=== AIM OF THE EXERCISE ===
All entries must come back exactly as given, with no pictures in the copy.
== GIVEN RECORDS ==
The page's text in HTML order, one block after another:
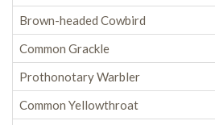
Brown-headed Cowbird
Common Grackle
Prothonotary Warbler
Common Yellowthroat
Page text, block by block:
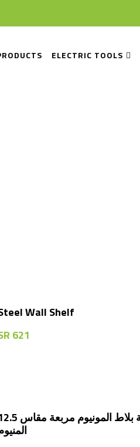
ELECTRIC TOOLS
Wall Shelf
621
زاوية بلاط المونيوم مربعة
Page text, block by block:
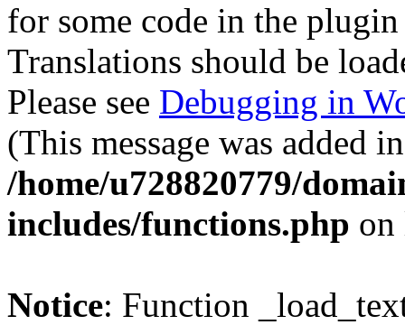
for some code in the
Translations should be
Please see Debugging in
(This message was added
/home/u728820779/
includes/functions.php
Notice: Function
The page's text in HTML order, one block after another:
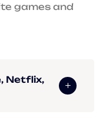
games and
Netflix,
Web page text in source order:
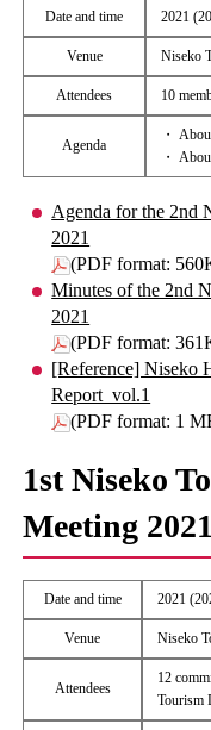
Date and time 2021
Venue Niseko
Attendees 10
Agenda
・
・
Agenda for the 2nd
2021
(PDF format:
Minutes of the 2nd
2021
(PDF format:
[Reference] Niseko
Report_vol.1
(PDF format: 1
1st Niseko
Meeting 2021
Date and time 2021
Venue Niseko
Attendees
12
Tourism
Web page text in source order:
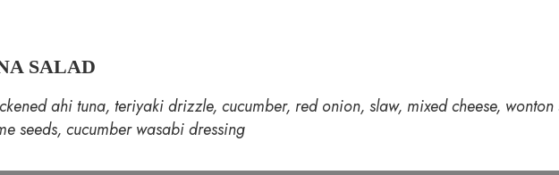
SALAD
ahi tuna, teriyaki drizzle, cucumber, red onion, slaw, mixed cheese, wonton
seeds, cucumber wasabi dressing
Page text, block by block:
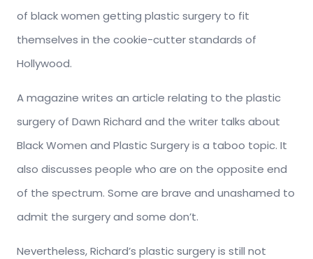
of black women getting plastic surgery to fit
themselves in the cookie-cutter standards of
Hollywood.
A magazine writes an article relating to the plastic
surgery of Dawn Richard and the writer talks about
Black Women and Plastic Surgery is a taboo topic. It
also discusses people who are on the opposite end
of the spectrum. Some are brave and unashamed to
admit the surgery and some don’t.
Nevertheless, Richard’s plastic surgery is still not
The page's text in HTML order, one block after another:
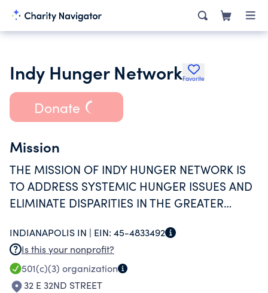
Indy Hunger NetworkFavorite
Donate
Mission
THE MISSION OF INDY HUNGER NETWORK IS
TO ADDRESS SYSTEMIC HUNGER ISSUES AND
ELIMINATE DISPARITIES IN THE GREATER
THROUGH COLLABORATION ON PROGRAMS,
ADVOCACY, AND RESEARCH.
INDIANAPOLIS IN | EIN: 45-4833492
Is this your nonprofit?
501(c)(3) organization
32 E 32ND STREET
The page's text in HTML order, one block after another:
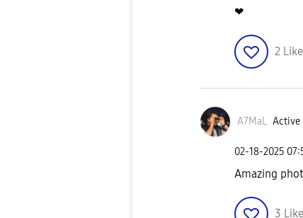
❤
2
A7MaL Active
‎02-18-2025
Amazing
3
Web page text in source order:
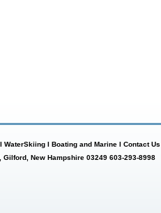
I WaterSkiing I Boating and Marine I Contact Us
New Hampshire 03249 603-293-8998
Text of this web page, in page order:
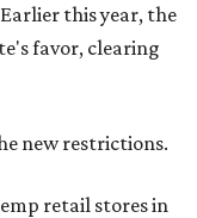
this year, the
favor, clearing
new restrictions.
retail stores in
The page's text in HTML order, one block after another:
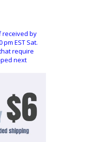
received by
pm EST Sat.
require
next
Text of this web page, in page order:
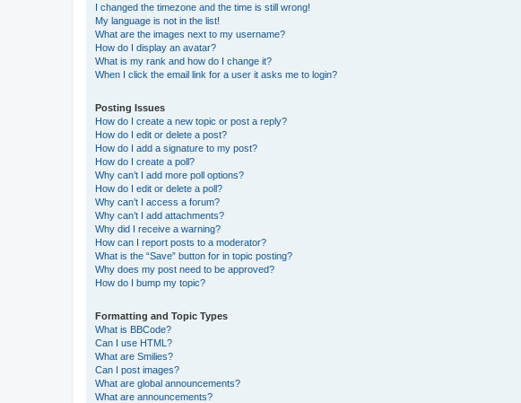
I changed the timezone and the time is still wrong!
My language is not in the list!
What are the images next to my username?
How do I display an avatar?
What is my rank and how do I change it?
When I click the email link for a user it asks me to login?
Posting Issues
How do I create a new topic or post a reply?
How do I edit or delete a post?
How do I add a signature to my post?
How do I create a poll?
Why can’t I add more poll options?
How do I edit or delete a poll?
Why can’t I access a forum?
Why can’t I add attachments?
Why did I receive a warning?
How can I report posts to a moderator?
What is the “Save” button for in topic posting?
Why does my post need to be approved?
How do I bump my topic?
Formatting and Topic Types
What is BBCode?
Can I use HTML?
What are Smilies?
Can I post images?
What are global announcements?
What are announcements?
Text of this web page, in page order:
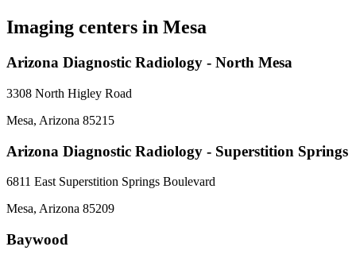
Imaging centers in Mesa
Arizona Diagnostic Radiology - North Mesa
3308 North Higley Road
Mesa, Arizona 85215
Arizona Diagnostic Radiology - Superstition Springs
6811 East Superstition Springs Boulevard
Mesa, Arizona 85209
Baywood
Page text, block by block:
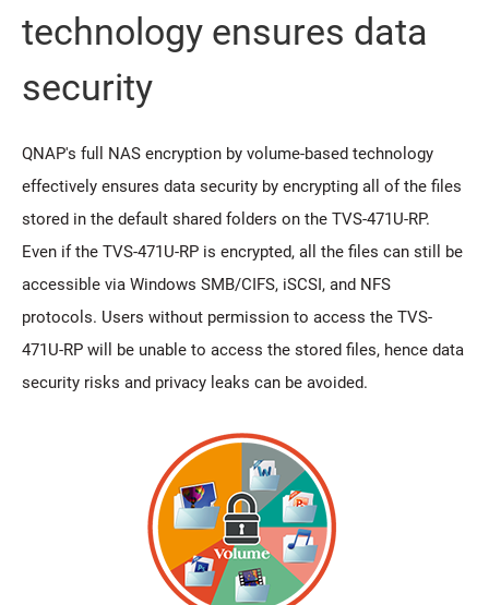
technology ensures data
security
QNAP's full NAS encryption by volume-based technology
effectively ensures data security by encrypting all of the files
stored in the default shared folders on the TVS-471U-RP.
Even if the TVS-471U-RP is encrypted, all the files can still be
accessible via Windows SMB/CIFS, iSCSI, and NFS
protocols. Users without permission to access the TVS-
471U-RP will be unable to access the stored files, hence data
security risks and privacy leaks can be avoided.
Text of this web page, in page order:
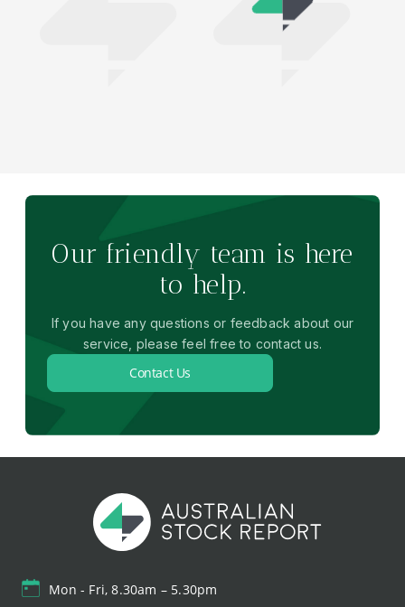
Our friendly team is here
to help.
If you have any questions or feedback about our
service, please feel free to contact us.
Contact Us
Mon - Fri, 8.30am – 5.30pm
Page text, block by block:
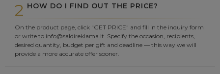
2 HOW DO I FIND OUT THE PRICE?
On the product page, click "GET PRICE" and fill in the inquiry form
or write to info@saldireklama.lt. Specify the occasion, recipients,
desired quantity, budget per gift and deadline — this way we will
provide a more accurate offer sooner.
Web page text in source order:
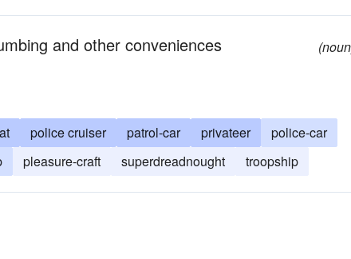
and other conveniences
police cruiser patrol-car privateer
police-car
pleasure-craft superdreadnought troopship
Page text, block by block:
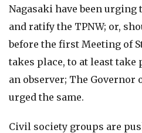
Nagasaki have been
and ratify the TPNW; or,
before the first Meeting of
takes place, to at least take
an observer; The Governor
urged the same.
Civil society groups are
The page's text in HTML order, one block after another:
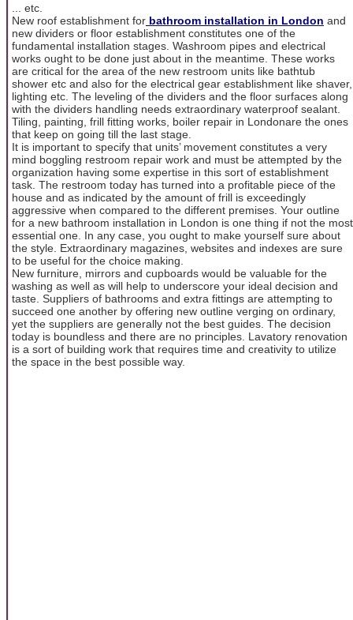
... etc.
New roof establishment for bathroom installation in London and
new dividers or floor establishment constitutes one of the
fundamental installation stages. Washroom pipes and electrical
works ought to be done just about in the meantime. These works
are critical for the area of the new restroom units like bathtub
shower etc and also for the electrical gear establishment like shaver,
lighting etc. The leveling of the dividers and the floor surfaces along
with the dividers handling needs extraordinary waterproof sealant.
Tiling, painting, frill fitting works, boiler repair in Londonare the ones
that keep on going till the last stage.
It is important to specify that units’ movement constitutes a very
mind boggling restroom repair work and must be attempted by the
organization having some expertise in this sort of establishment
task. The restroom today has turned into a profitable piece of the
house and as indicated by the amount of frill is exceedingly
aggressive when compared to the different premises. Your outline
for a new bathroom installation in London is one thing if not the most
essential one. In any case, you ought to make yourself sure about
the style. Extraordinary magazines, websites and indexes are sure
to be useful for the choice making.
New furniture, mirrors and cupboards would be valuable for the
washing as well as will help to underscore your ideal decision and
taste. Suppliers of bathrooms and extra fittings are attempting to
succeed one another by offering new outline verging on ordinary,
yet the suppliers are generally not the best guides. The decision
today is boundless and there are no principles. Lavatory renovation
is a sort of building work that requires time and creativity to utilize
the space in the best possible way.
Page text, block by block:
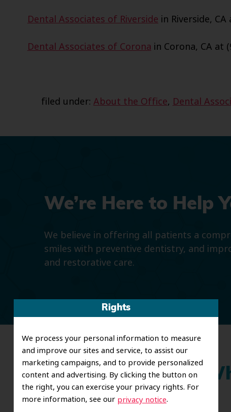
Rights
We process your personal information to measure
and improve our sites and service, to assist our
marketing campaigns, and to provide personalized
content and advertising. By clicking the button on
the right, you can exercise your privacy rights. For
more information, see our privacy notice.
Dental Associates of Riverside in Riverside, CA
Dental Associates of Corona in Corona, CA at
filed under: About the Office, Dental
We’re Here to Help
We believe in offering all patients a
smiles with preventive dentistry, and
and restorative care.
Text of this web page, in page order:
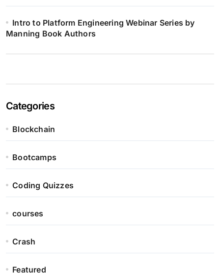
Intro to Platform Engineering Webinar Series by
Manning Book Authors
Categories
Blockchain
Bootcamps
Coding Quizzes
courses
Crash
Featured
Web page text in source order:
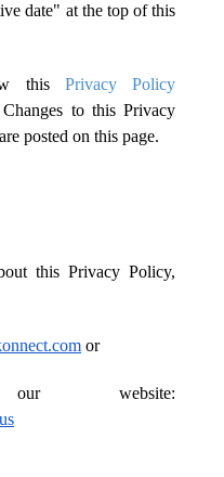
date" at the top of this
this Privacy Policy
to this Privacy
posted on this page.
this Privacy Policy,
or
website:
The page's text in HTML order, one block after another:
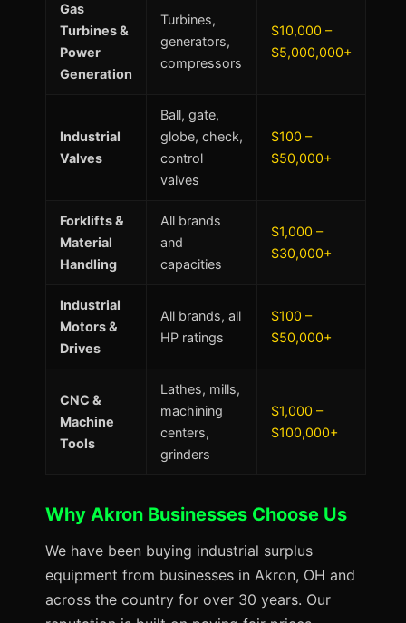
===
=== EXERCISE RESPONSE ===
The page's text in HTML order, one block after another:
Brown-headed Cowbird
Common Grackle
Prothonotary Warbler
Common Yellowthroat
Page text, block by block:
ELECTRIC TOOLS
Wall Shelf
621
زاوية بلاط المونيوم مربعة
Page text, block by block:
for some code in the
Translations should be
Please see Debugging in
(This message was added
/home/u728820779/
includes/functions.php
Notice: Function
The page's text in HTML order, one block after another:
games and
Netflix,
Web page text in source order:
Date and time 2021
Venue Niseko
Attendees 10
Agenda
・
・
Agenda for the 2nd
2021
(PDF format:
Minutes of the 2nd
2021
(PDF format:
[Reference] Niseko
Report_vol.1
(PDF format: 1
1st Niseko
Meeting 2021
Date and time 2021
Venue Niseko
Attendees
12
Tourism
Web page text in source order:
SALAD
ahi tuna, teriyaki drizzle, cucumber, red onion, slaw, mixed cheese, wonton
seeds, cucumber wasabi dressing
Page text, block by block:
of black women getting plastic surgery to fit
themselves in the cookie-cutter standards of
Hollywood.
A magazine writes an article relating to the plastic
surgery of Dawn Richard and the writer talks about
Black Women and Plastic Surgery is a taboo topic. It
also discusses people who are on the opposite end
of the spectrum. Some are brave and unashamed to
admit the surgery and some don’t.
Nevertheless, Richard’s plastic surgery is still not
The page's text in HTML order, one block after another:
Indy Hunger NetworkFavorite
Donate
Mission
THE MISSION OF INDY HUNGER NETWORK IS
TO ADDRESS SYSTEMIC HUNGER ISSUES AND
ELIMINATE DISPARITIES IN THE GREATER
THROUGH COLLABORATION ON PROGRAMS,
ADVOCACY, AND RESEARCH.
INDIANAPOLIS IN | EIN: 45-4833492
Is this your nonprofit?
501(c)(3) organization
32 E 32ND STREET
The page's text in HTML order, one block after another:
❤
2
A7MaL Active
‎02-18-2025
Amazing
3
Web page text in source order:
I WaterSkiing I Boating and Marine I Contact Us
New Hampshire 03249 603-293-8998
Text of this web page, in page order:
this year, the
favor, clearing
new restrictions.
retail stores in
The page's text in HTML order, one block after another:
received by
pm EST Sat.
require
next
Text of this web page, in page order:
I changed the timezone and the time is still wrong!
My language is not in the list!
What are the images next to my username?
How do I display an avatar?
What is my rank and how do I change it?
When I click the email link for a user it asks me to login?
Posting Issues
How do I create a new topic or post a reply?
How do I edit or delete a post?
How do I add a signature to my post?
How do I create a poll?
Why can’t I add more poll options?
How do I edit or delete a poll?
Why can’t I access a forum?
Why can’t I add attachments?
Why did I receive a warning?
How can I report posts to a moderator?
What is the “Save” button for in topic posting?
Why does my post need to be approved?
How do I bump my topic?
Formatting and Topic Types
What is BBCode?
Can I use HTML?
What are Smilies?
Can I post images?
What are global announcements?
What are announcements?
Text of this web page, in page order:
Imaging centers in Mesa
Arizona Diagnostic Radiology - North Mesa
3308 North Higley Road
Mesa, Arizona 85215
Arizona Diagnostic Radiology - Superstition Springs
6811 East Superstition Springs Boulevard
Mesa, Arizona 85209
Baywood
Page text, block by block:
technology ensures data
security
QNAP's full NAS encryption by volume-based technology
effectively ensures data security by encrypting all of the files
stored in the default shared folders on the TVS-471U-RP.
Even if the TVS-471U-RP is encrypted, all the files can still be
accessible via Windows SMB/CIFS, iSCSI, and NFS
protocols. Users without permission to access the TVS-
471U-RP will be unable to access the stored files, hence data
security risks and privacy leaks can be avoided.
Text of this web page, in page order:
Our friendly team is here
to help.
If you have any questions or feedback about our
service, please feel free to contact us.
Contact Us
Mon - Fri, 8.30am – 5.30pm
Page text, block by block:
2 HOW DO I FIND OUT THE PRICE?
On the product page, click "GET PRICE" and fill in the inquiry form
or write to info@saldireklama.lt. Specify the occasion, recipients,
desired quantity, budget per gift and deadline — this way we will
provide a more accurate offer sooner.
Web page text in source order:
and other conveniences
police cruiser patrol-car privateer
police-car
pleasure-craft superdreadnought troopship
Page text, block by block:
Nagasaki have been
and ratify the TPNW; or,
before the first Meeting of
takes place, to at least take
an observer; The Governor
urged the same.
Civil society groups are
The page's text in HTML order, one block after another:
... etc.
New roof establishment for bathroom installation in London and
new dividers or floor establishment constitutes one of the
fundamental installation stages. Washroom pipes and electrical
works ought to be done just about in the meantime. These works
are critical for the area of the new restroom units like bathtub
shower etc and also for the electrical gear establishment like shaver,
lighting etc. The leveling of the dividers and the floor surfaces along
with the dividers handling needs extraordinary waterproof sealant.
Tiling, painting, frill fitting works, boiler repair in Londonare the ones
that keep on going till the last stage.
It is important to specify that units’ movement constitutes a very
mind boggling restroom repair work and must be attempted by the
organization having some expertise in this sort of establishment
task. The restroom today has turned into a profitable piece of the
house and as indicated by the amount of frill is exceedingly
aggressive when compared to the different premises. Your outline
for a new bathroom installation in London is one thing if not the most
essential one. In any case, you ought to make yourself sure about
the style. Extraordinary magazines, websites and indexes are sure
to be useful for the choice making.
New furniture, mirrors and cupboards would be valuable for the
washing as well as will help to underscore your ideal decision and
taste. Suppliers of bathrooms and extra fittings are attempting to
succeed one another by offering new outline verging on ordinary,
yet the suppliers are generally not the best guides. The decision
today is boundless and there are no principles. Lavatory renovation
is a sort of building work that requires time and creativity to utilize
the space in the best possible way.
Page text, block by block:
Rights
We process your personal information to measure
and improve our sites and service, to assist our
marketing campaigns, and to provide personalized
content and advertising. By clicking the button on
the right, you can exercise your privacy rights. For
more information, see our privacy notice.
Dental Associates of Riverside in Riverside, CA
Dental Associates of Corona in Corona, CA at
filed under: About the Office, Dental
We’re Here to Help
We believe in offering all patients a
smiles with preventive dentistry, and
and restorative care.
Text of this web page, in page order:
Intro to Platform Engineering Webinar Series by
Manning Book Authors
Categories
Blockchain
Bootcamps
Coding Quizzes
courses
Crash
Featured
Web page text in source order:
date" at the top of this
this Privacy Policy
to this Privacy
posted on this page.
this Privacy Policy,
or
website:
The page's text in HTML order, one block after another:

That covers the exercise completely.